## TASK REQUIREMENTS
This calls for a word-for-word copy of all the data, with each picture removed.

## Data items
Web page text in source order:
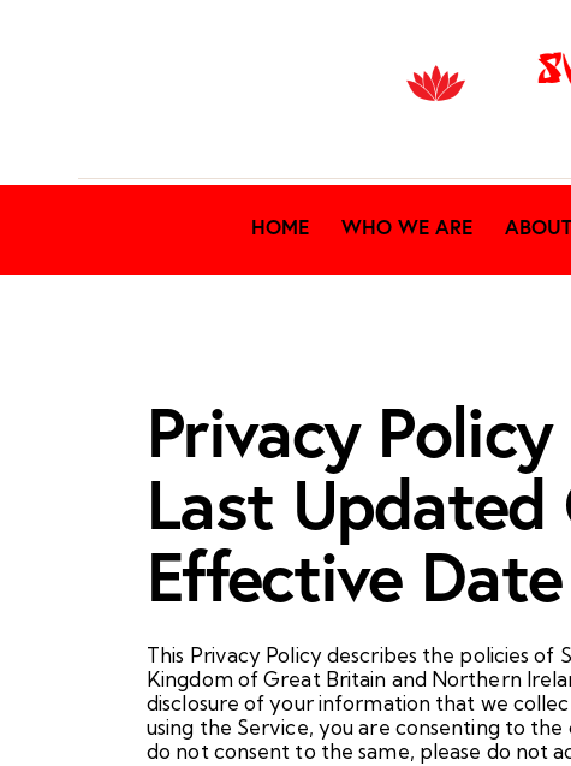
HOME WHO WE ARE
Privacy Policy
Last Updated
Effective
This Privacy Policy describes the policies
Kingdom of Great Britain and Northern
disclosure of your information that we
using the Service, you are consenting to
do not consent to the same, please do not
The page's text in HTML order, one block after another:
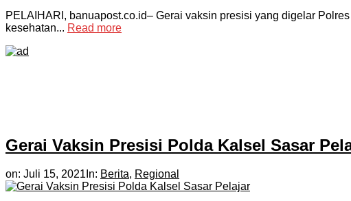
PELAIHARI, banuapost.co.id– Gerai vaksin presisi yang digelar
kesehatan... Read more
Gerai Vaksin Presisi Polda Kalsel Sasar
on: Juli 15, 2021 In: Berita, Regional
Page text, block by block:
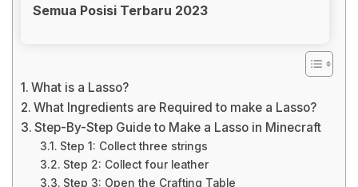
Semua Posisi Terbaru 2023
What is a Lasso?
What Ingredients are Required to make a Lasso?
Step-By-Step Guide to Make a Lasso in Minecraft
Step 1: Collect three strings
Step 2: Collect four leather
Step 3: Open the Crafting Table
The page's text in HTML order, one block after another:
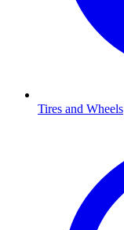
Tires and Wheels
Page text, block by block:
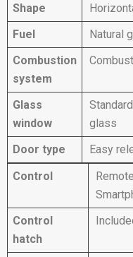
Shape
Fuel
Natural
Combustion
system
Glass
window
glass
Door type
Easy
Control
Control
hatch
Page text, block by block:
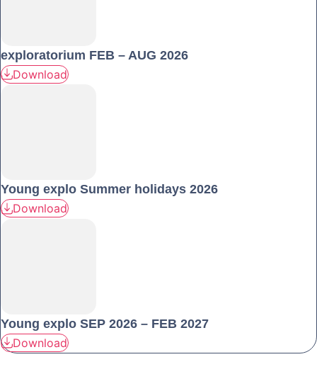
exploratorium FEB – AUG 2026
Download
Young explo Summer holidays 2026
Download
Young explo SEP 2026 – FEB 2027
Download
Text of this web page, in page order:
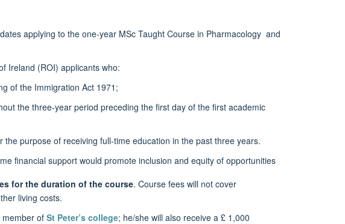
applying to the one-year MSc Taught Course in Pharmacology and
Ireland (ROI) applicants who:
of the Immigration Act 1971;
the three-year period preceding the first day of the first academic
purpose of receiving full-time education in the past three years.
financial support would promote inclusion and equity of opportunities
for the duration of the course. Course fees will not cover
living costs.
member of St Peter’s college; he/she will also receive a £ 1,000
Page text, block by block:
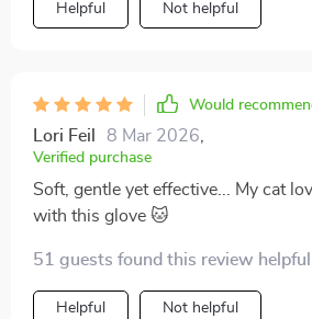
Helpful Not helpful
Would
Lori Feil 8 Mar 2026
Verified purchase
Soft, gentle yet effective... My cat
with this glove 🐱
51 guests found this review
Helpful Not helpful
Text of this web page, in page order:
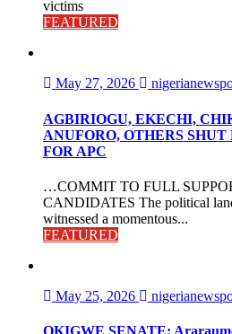
victims
FEATURED
May 27, 2026
AGBIRIOGU, EKECHI,
ANUFORO, OTHERS
FOR APC
…COMMIT TO FULL
CANDIDATES The political
witnessed a momentous...
FEATURED
May 25, 2026
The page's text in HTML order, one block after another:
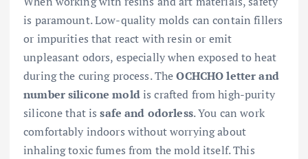
is paramount. Low-quality molds can contain fillers
or impurities that react with resin or emit
unpleasant odors, especially when exposed to heat
during the curing process. TheOCHCHO letter and
number silicone moldis crafted from high-purity
silicone that issafe and odorless. You can work
comfortably indoors without worrying about
inhaling toxic fumes from the mold itself. This
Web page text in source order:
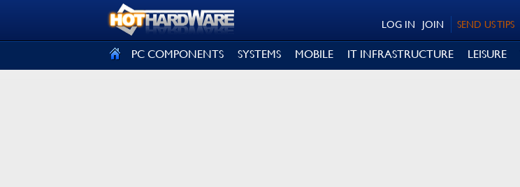
SEND US TIPS
JOIN
LOG IN
PC COMPONENTS SYSTEMS MOBILE IT INFRASTRUCTURE LEISURE
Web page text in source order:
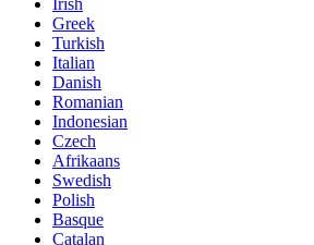
Irish
Greek
Turkish
Italian
Danish
Romanian
Indonesian
Czech
Afrikaans
Swedish
Polish
Basque
Catalan
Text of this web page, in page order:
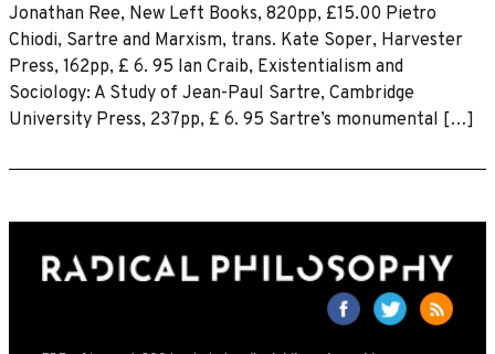
Jonathan Ree, New Left Books, 820pp, £15.00 Pietro
Chiodi, Sartre and Marxism, trans. Kate Soper, Harvester
Press, 162pp, £ 6. 95 lan Craib, Existentialism and
Sociology: A Study of Jean-Paul Sartre, Cambridge
University Press, 237pp, £ 6. 95 Sartre’s monumental […]
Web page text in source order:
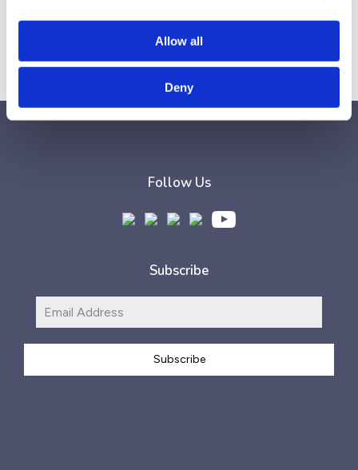
Allow all
Deny
Follow Us
Subscribe
Subscribe
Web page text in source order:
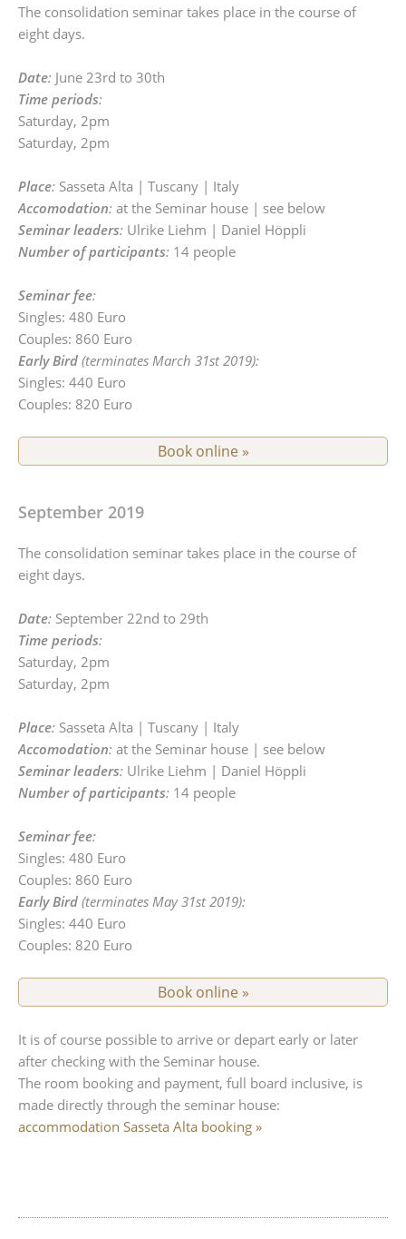
The consolidation seminar takes place in the course of
eight days.
Date: June 23rd to 30th
Time periods:
Saturday, 2pm
Saturday, 2pm
Place: Sasseta Alta | Tuscany | Italy
Accomodation: at the Seminar house | see below
Seminar leaders: Ulrike Liehm | Daniel Höppli
Number of participants: 14 people
Seminar fee:
Singles: 480 Euro
Couples: 860 Euro
Early Bird (terminates March 31st 2019):
Singles: 440 Euro
Couples: 820 Euro
Book online »
September 2019
The consolidation seminar takes place in the course of
eight days.
Date: September 22nd to 29th
Time periods:
Saturday, 2pm
Saturday, 2pm
Place: Sasseta Alta | Tuscany | Italy
Accomodation: at the Seminar house | see below
Seminar leaders: Ulrike Liehm | Daniel Höppli
Number of participants: 14 people
Seminar fee:
Singles: 480 Euro
Couples: 860 Euro
Early Bird (terminates May 31st 2019):
Singles: 440 Euro
Couples: 820 Euro
Book online »
It is of course possible to arrive or depart early or later
after checking with the Seminar house.
The room booking and payment, full board inclusive, is
made directly through the seminar house:
accommodation Sasseta Alta booking »
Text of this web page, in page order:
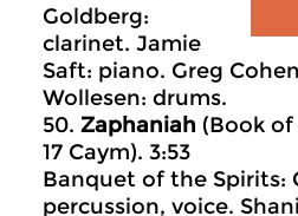
Goldberg:
clarinet. Jamie
Saft: piano. Greg
Wollesen: drums.
50. Zaphaniah (Book of
17 Caym). 3:53
Banquet of the Spirits:
percussion, voice.
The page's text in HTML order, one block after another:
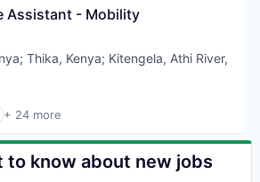
Services
Assistant - Mobility
; Thika, Kenya; Kitengela, Athi River,
+ 24 moreEquipment
Industrial
to know about new jobs
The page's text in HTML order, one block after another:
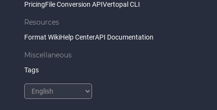
PricingFile Conversion APIVertopal CLI
Resources
Format WikiHelp CenterAPI Documentation
Miscellaneous
Tags
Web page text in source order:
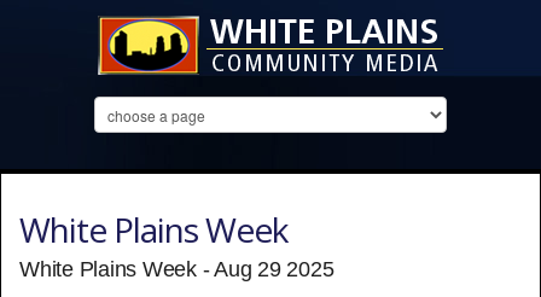
White Plains Week
White Plains Week - Aug 29 2025
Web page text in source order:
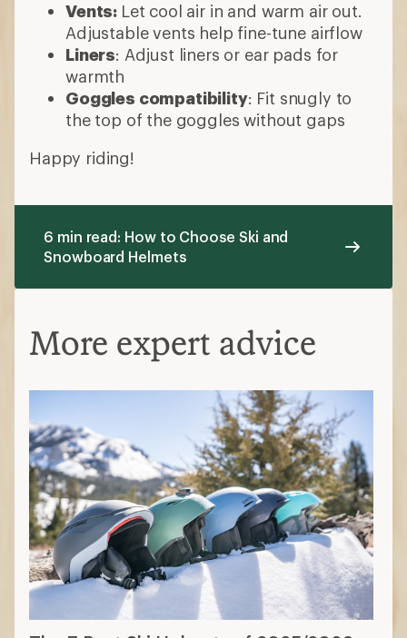
Vents: Let cool air in and warm air out.
Adjustable vents help fine-tune airflow
Liners: Adjust liners or ear pads for
warmth
Goggles compatibility: Fit snugly to
the top of the goggles without gaps
Happy riding!
6 min read: How to Choose Ski and
Snowboard Helmets
More expert advice
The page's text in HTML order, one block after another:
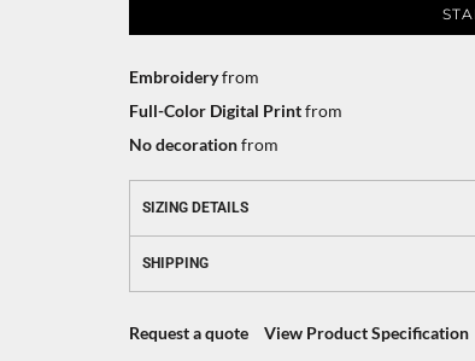
Embroideryfrom
Full-Color Digital Printfrom
No decorationfrom
SIZING DETAILS
SHIPPING
Request a quote View Product Specification
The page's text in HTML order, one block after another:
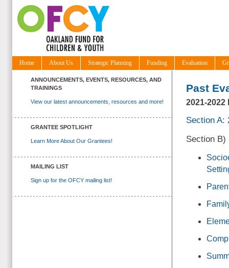
Home About Us Strategic Planning Funding Evaluation
ANNOUNCEMENTS, EVENTS, RESOURCES, AND
TRAININGS
View our latest announcements, resources and more!
GRANTEE SPOTLIGHT
Learn More About Our Grantees!
MAILING LIST
Sign up for the OFCY mailing list!
Past
2021-2022
Section A:
Section B)

## ANSWER BOX
Web page text in source order:
HOME WHO WE ARE
Privacy Policy
Last Updated
Effective
This Privacy Policy describes the policies
Kingdom of Great Britain and Northern
disclosure of your information that we
using the Service, you are consenting to
do not consent to the same, please do not
The page's text in HTML order, one block after another:
PELAIHARI, banuapost.co.id– Gerai vaksin presisi yang digelar
kesehatan... Read more
Gerai Vaksin Presisi Polda Kalsel Sasar
on: Juli 15, 2021 In: Berita, Regional
Page text, block by block:
Semua Posisi Terbaru 2023
What is a Lasso?
What Ingredients are Required to make a Lasso?
Step-By-Step Guide to Make a Lasso in Minecraft
Step 1: Collect three strings
Step 2: Collect four leather
Step 3: Open the Crafting Table
The page's text in HTML order, one block after another:
Tires and Wheels
Page text, block by block:
Shape
Fuel
Natural
Combustion
system
Glass
window
glass
Door type
Easy
Control
Control
hatch
Page text, block by block:
exploratorium FEB – AUG 2026
Download
Young explo Summer holidays 2026
Download
Young explo SEP 2026 – FEB 2027
Download
Text of this web page, in page order:
applying to the one-year MSc Taught Course in Pharmacology and
Ireland (ROI) applicants who:
of the Immigration Act 1971;
the three-year period preceding the first day of the first academic
purpose of receiving full-time education in the past three years.
financial support would promote inclusion and equity of opportunities
for the duration of the course. Course fees will not cover
living costs.
member of St Peter’s college; he/she will also receive a £ 1,000
Page text, block by block:
Helpful Not helpful
Would
Lori Feil 8 Mar 2026
Verified purchase
Soft, gentle yet effective... My cat
with this glove 🐱
51 guests found this review
Helpful Not helpful
Text of this web page, in page order:
victims
FEATURED
May 27, 2026
AGBIRIOGU, EKECHI,
ANUFORO, OTHERS
FOR APC
…COMMIT TO FULL
CANDIDATES The political
witnessed a momentous...
FEATURED
May 25, 2026
The page's text in HTML order, one block after another:
is paramount. Low-quality molds can contain fillers
or impurities that react with resin or emit
unpleasant odors, especially when exposed to heat
during the curing process. TheOCHCHO letter and
number silicone moldis crafted from high-purity
silicone that issafe and odorless. You can work
comfortably indoors without worrying about
inhaling toxic fumes from the mold itself. This
Web page text in source order:
SEND US TIPS
JOIN
LOG IN
PC COMPONENTS SYSTEMS MOBILE IT INFRASTRUCTURE LEISURE
Web page text in source order:
Irish
Greek
Turkish
Italian
Danish
Romanian
Indonesian
Czech
Afrikaans
Swedish
Polish
Basque
Catalan
Text of this web page, in page order:
Jonathan Ree, New Left Books, 820pp, £15.00 Pietro
Chiodi, Sartre and Marxism, trans. Kate Soper, Harvester
Press, 162pp, £ 6. 95 lan Craib, Existentialism and
Sociology: A Study of Jean-Paul Sartre, Cambridge
University Press, 237pp, £ 6. 95 Sartre’s monumental […]
Web page text in source order:
Allow all
Deny
Follow Us
Subscribe
Subscribe
Web page text in source order:
The consolidation seminar takes place in the course of
eight days.
Date: June 23rd to 30th
Time periods:
Saturday, 2pm
Saturday, 2pm
Place: Sasseta Alta | Tuscany | Italy
Accomodation: at the Seminar house | see below
Seminar leaders: Ulrike Liehm | Daniel Höppli
Number of participants: 14 people
Seminar fee:
Singles: 480 Euro
Couples: 860 Euro
Early Bird (terminates March 31st 2019):
Singles: 440 Euro
Couples: 820 Euro
Book online »
September 2019
The consolidation seminar takes place in the course of
eight days.
Date: September 22nd to 29th
Time periods:
Saturday, 2pm
Saturday, 2pm
Place: Sasseta Alta | Tuscany | Italy
Accomodation: at the Seminar house | see below
Seminar leaders: Ulrike Liehm | Daniel Höppli
Number of participants: 14 people
Seminar fee:
Singles: 480 Euro
Couples: 860 Euro
Early Bird (terminates May 31st 2019):
Singles: 440 Euro
Couples: 820 Euro
Book online »
It is of course possible to arrive or depart early or later
after checking with the Seminar house.
The room booking and payment, full board inclusive, is
made directly through the seminar house:
accommodation Sasseta Alta booking »
Text of this web page, in page order:
Goldberg:
clarinet. Jamie
Saft: piano. Greg
Wollesen: drums.
50. Zaphaniah (Book of
17 Caym). 3:53
Banquet of the Spirits:
percussion, voice.
The page's text in HTML order, one block after another:
Services
Assistant - Mobility
; Thika, Kenya; Kitengela, Athi River,
+ 24 moreEquipment
Industrial
to know about new jobs
The page's text in HTML order, one block after another:
PricingFile Conversion APIVertopal CLI
Resources
Format WikiHelp CenterAPI Documentation
Miscellaneous
Tags
Web page text in source order:
White Plains Week
White Plains Week - Aug 29 2025
Web page text in source order:
Vents: Let cool air in and warm air out.
Adjustable vents help fine-tune airflow
Liners: Adjust liners or ear pads for
warmth
Goggles compatibility: Fit snugly to
the top of the goggles without gaps
Happy riding!
6 min read: How to Choose Ski and
Snowboard Helmets
More expert advice
The page's text in HTML order, one block after another:
Embroideryfrom
Full-Color Digital Printfrom
No decorationfrom
SIZING DETAILS
SHIPPING
Request a quote View Product Specification
The page's text in HTML order, one block after another:
Home About Us Strategic Planning Funding Evaluation
ANNOUNCEMENTS, EVENTS, RESOURCES, AND
TRAININGS
View our latest announcements, resources and more!
GRANTEE SPOTLIGHT
Learn More About Our Grantees!
MAILING LIST
Sign up for the OFCY mailing list!
Past
2021-2022
Section A:
Section B)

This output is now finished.